In spite of his caseload, in spite of everything else, he was feeling just a little lighter in his heart.
Jenna watched his SUV disappearing down the drive and ran her hands through her hair.
“Damn, what just happened here, Naps?” She stooped to pick up the one thing she trusted most in her world, and carried him inside. “Guess you better stay home and guard the fort for me tomorrow, because it looks like I have a real date with Agent Lex, and he doesn’t want to share me.”
She stopped suddenly, glanced up, thinking she’d caught a movement in one of the upstairs windows.
The drapes stirred. Then nothing.
Jenna frowned. Must be the air-conditioning, she thought. But as she started towards the stairs leading up to the front porch, Jenna caught a sudden glimpse of Rebecca Lynn ducking away from the window.
Jenna stilled and stared up at the window, a fusion of anger and disquiet rustling through her. Daddy’s obnoxious little trophy wife was spying on her again.
Why?
The idea unsettled Jenna more than she cared to admit.
She climbed the stairs and let herself back inside.

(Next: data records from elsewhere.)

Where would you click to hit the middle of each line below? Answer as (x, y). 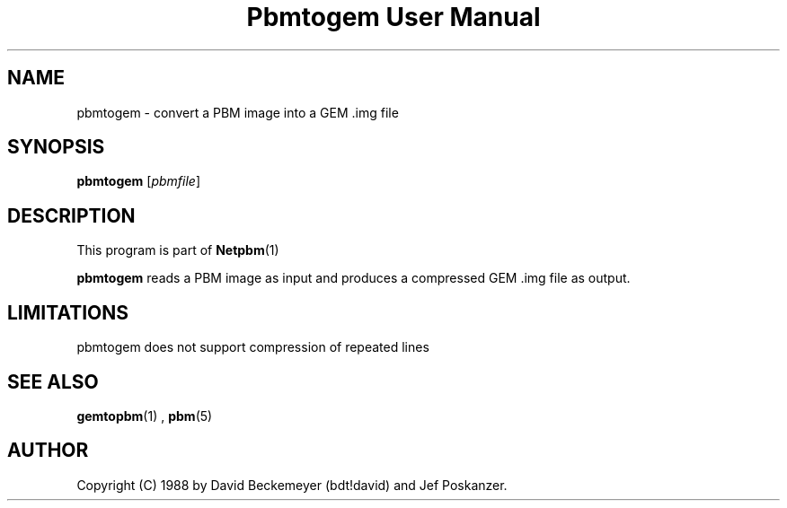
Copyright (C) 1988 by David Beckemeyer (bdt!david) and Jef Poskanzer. (292, 485)
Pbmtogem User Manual (393, 17)
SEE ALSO (53, 381)
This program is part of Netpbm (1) (178, 250)
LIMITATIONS (68, 312)
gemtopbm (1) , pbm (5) (145, 416)
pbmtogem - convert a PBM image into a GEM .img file (238, 112)
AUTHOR (48, 451)
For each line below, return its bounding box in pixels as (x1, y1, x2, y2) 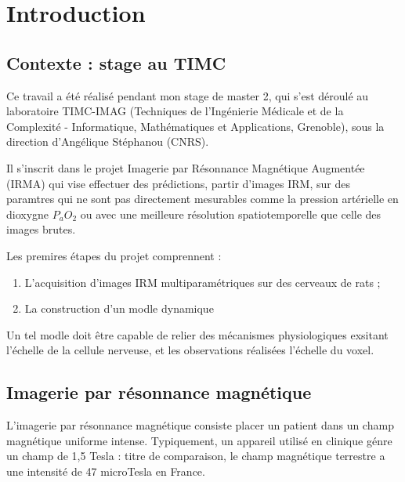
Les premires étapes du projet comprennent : (6, 247, 222, 263)
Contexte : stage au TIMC (6, 50, 226, 74)
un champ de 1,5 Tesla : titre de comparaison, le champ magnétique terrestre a (6, 448, 385, 464)
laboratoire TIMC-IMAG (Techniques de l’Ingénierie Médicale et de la (6, 103, 344, 119)
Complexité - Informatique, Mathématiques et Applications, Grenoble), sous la (6, 118, 385, 134)
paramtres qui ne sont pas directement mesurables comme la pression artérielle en (6, 190, 399, 207)
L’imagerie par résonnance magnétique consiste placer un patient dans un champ (6, 417, 394, 433)
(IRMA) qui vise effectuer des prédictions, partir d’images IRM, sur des (6, 175, 350, 191)
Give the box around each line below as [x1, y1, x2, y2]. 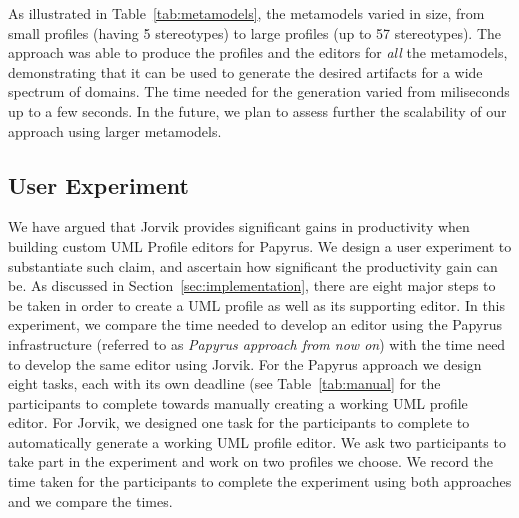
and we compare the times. [8, 490, 173, 511]
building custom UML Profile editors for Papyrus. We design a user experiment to [8, 235, 512, 256]
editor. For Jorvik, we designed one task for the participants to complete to [8, 412, 470, 433]
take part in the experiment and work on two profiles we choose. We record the [8, 451, 493, 472]
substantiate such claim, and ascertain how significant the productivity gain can [8, 255, 498, 276]
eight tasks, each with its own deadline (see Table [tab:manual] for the [8, 373, 441, 394]
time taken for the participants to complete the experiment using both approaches [8, 471, 512, 492]
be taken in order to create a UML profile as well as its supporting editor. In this [8, 294, 506, 315]
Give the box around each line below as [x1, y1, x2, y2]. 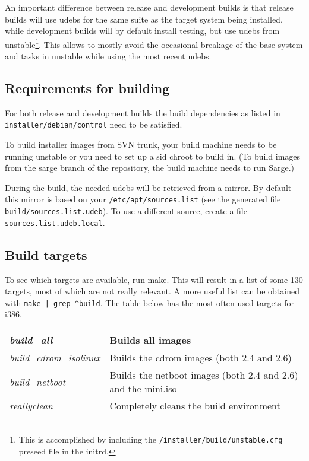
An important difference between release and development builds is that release [5, 1, 294, 13]
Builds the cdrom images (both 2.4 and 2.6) [109, 351, 292, 365]
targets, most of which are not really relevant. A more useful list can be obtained [5, 285, 299, 297]
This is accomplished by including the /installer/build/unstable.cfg [18, 433, 283, 446]
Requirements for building [5, 79, 170, 97]
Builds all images [109, 333, 191, 347]
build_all [10, 333, 53, 347]
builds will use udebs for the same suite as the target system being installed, [5, 12, 283, 25]
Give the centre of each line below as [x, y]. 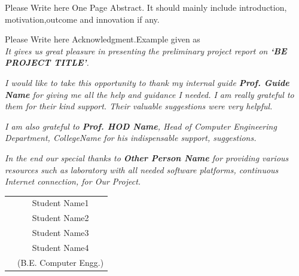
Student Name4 [60, 247]
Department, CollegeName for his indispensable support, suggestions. [131, 138]
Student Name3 [60, 233]
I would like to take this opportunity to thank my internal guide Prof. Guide [147, 82]
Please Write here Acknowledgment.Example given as [103, 39]
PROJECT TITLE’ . [47, 62]
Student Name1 [60, 203]
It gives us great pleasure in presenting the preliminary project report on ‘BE [146, 50]
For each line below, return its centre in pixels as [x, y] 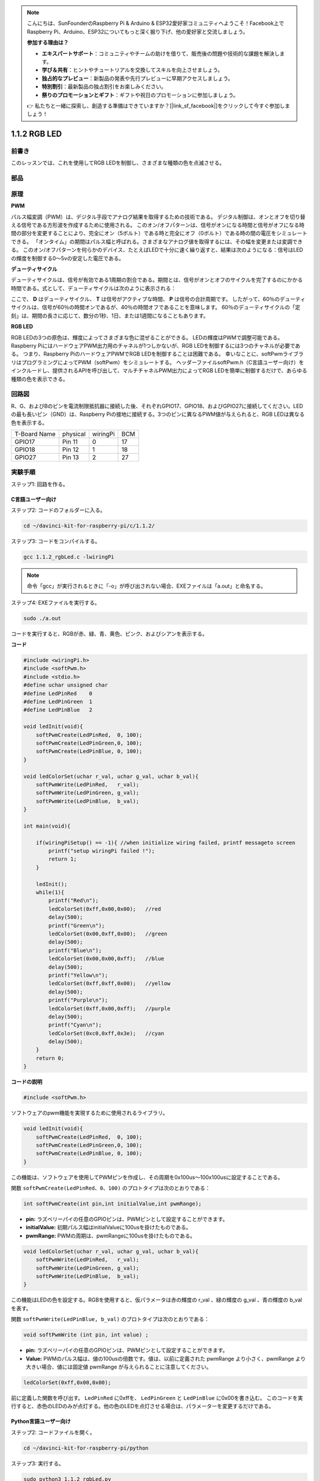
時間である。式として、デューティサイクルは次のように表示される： [94, 288]
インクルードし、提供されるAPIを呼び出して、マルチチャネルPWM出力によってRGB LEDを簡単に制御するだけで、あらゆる [159, 371]
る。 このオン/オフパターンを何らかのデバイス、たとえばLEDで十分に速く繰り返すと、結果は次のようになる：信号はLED [157, 250]
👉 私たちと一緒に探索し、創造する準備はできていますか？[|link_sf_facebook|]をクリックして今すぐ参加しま [159, 105]
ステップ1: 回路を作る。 [39, 484]
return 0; [50, 1058]
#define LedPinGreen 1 [58, 702]
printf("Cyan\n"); [75, 1025]
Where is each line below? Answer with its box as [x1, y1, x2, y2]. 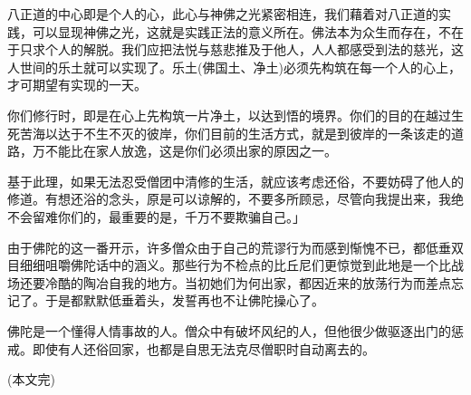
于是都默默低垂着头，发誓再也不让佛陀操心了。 [44, 291, 324, 310]
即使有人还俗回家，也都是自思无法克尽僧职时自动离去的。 [32, 339, 375, 358]
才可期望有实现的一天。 [7, 75, 147, 94]
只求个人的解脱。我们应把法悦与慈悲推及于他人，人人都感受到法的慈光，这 [19, 40, 464, 59]
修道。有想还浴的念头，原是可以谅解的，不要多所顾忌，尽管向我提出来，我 [7, 189, 451, 208]
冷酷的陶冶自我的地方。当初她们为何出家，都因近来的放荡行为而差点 [44, 273, 451, 292]
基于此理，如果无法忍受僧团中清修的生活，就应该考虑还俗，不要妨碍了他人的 [7, 171, 464, 190]
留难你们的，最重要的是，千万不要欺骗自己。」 [32, 207, 305, 226]

Despite her rush at being invited out by Lex, a cool sense of foreboding whispered through her.
Chapter 5
When they entered a rough neighborhood of housing projects, Jenna finally capitulated and asked, “Where are we going?”
“Right here,” Lex said, turning into the parking lot of a school. He drove around the back of the building, came to a stop on a slab of cracked pavement under a lifeless tree, and killed the engine.
Jenna stared at Lex, then out the window.
A few banged-up old beaters were parked in the lot up against a chain-link fence in serious need of repair. Beyond the broken fence, on a field of drought-dry grass, a group of male teens, most of them built rough and tough, save for one real skinny guy, were running and tossing a football to each other under a scorching desert sun.
“The field is rutted, irrigation shot to hell,” Lex said, opening his SUV door. “And a couple of the kids have to bus a fair way to get out here, but they do come. Twice a week.” He came around to her door and opened it for her.
“Coming?”
A wave of sauna-like heat body-slammed into Jenna, clean sucking breath from her lungs, making her skin instantly damp. The white-hot glare of the midday sun was ferocious. She put on her massive designer shades. “You mean they come all the way out to this dead piece of field in this area of the city because of you?”
“Because of what we have built—a team. A sense of purpose. A friendship outside of their sometimes harsh lives. Those guys out there relate to each other, Jenna. They’ve all been through a similar thing—loss of family. Or they never really had one to begin with.”
“So this is your volunteer job?”
“Not a job—” he began to walk towards a gate in the fence, his sports bag in hand “—I do it for love.” He called back over his shoulder, “Coming?”
Jenna hesitated, loathe to leave the air-conditioned SUV. “So this is your ‘thing’?” she called after him.
He stopped, turned to face her—rugged, tall, hair glinting in the hot sun. His rock-hard thighs were tanned, dusky, his calves powerful. In his shorts and workout gear, Jenna could see he was built just as rough and tough as any one of those young adult males out on the scorched field. He literally telegraphed physical prowess. Confidence. Leadership. And already his skin was sheened by a glow of perspiration. He looked even better than he had up on the stage that night. Bigger. Sexier. Real.
And way more at home.
“Yeah, Jenna. This is my thing. So? You gonna come meet the guys, watch us do some drills? Or d’you want to sit in the SUV?”
She stared at the dry field beyond the ugly fence, taking in the sandy patches among dead grass, the football posts. “It must be like 106 degrees out there, Lex,” she said, pushing her thick fall of hair back from her face. “Why?”
“Why is it hot?”
“No, I mean, why do you coach at this time of year, this time of day? It’s almost July. Midday. It’s insane. People die exercising in weather like this.”
A smirk played over his mouth as he raked his eyes slowly and purposefully over her short, tight skirt, her very high heels, the way her halter top was already wet with sweat under her breasts. “Can’t stand the heat, sweetheart?”
Irritation flared. “Oh, please. I’m serious. People really do die in stuff like this.”
“This is the only time we can get access to a field free of charge. No one uses these grounds at this time of day or on weekends. We take what we can get.”
She thought of her quarter million donation. Of how it could help. Of why Lex had actually subjected himself to strutting on stage. While it had been a mercenary ploy on her part to help her father get his hands back on his precious ring, Lex had done it for those guys out there under the scorching sun on a burned-out field. His orphans.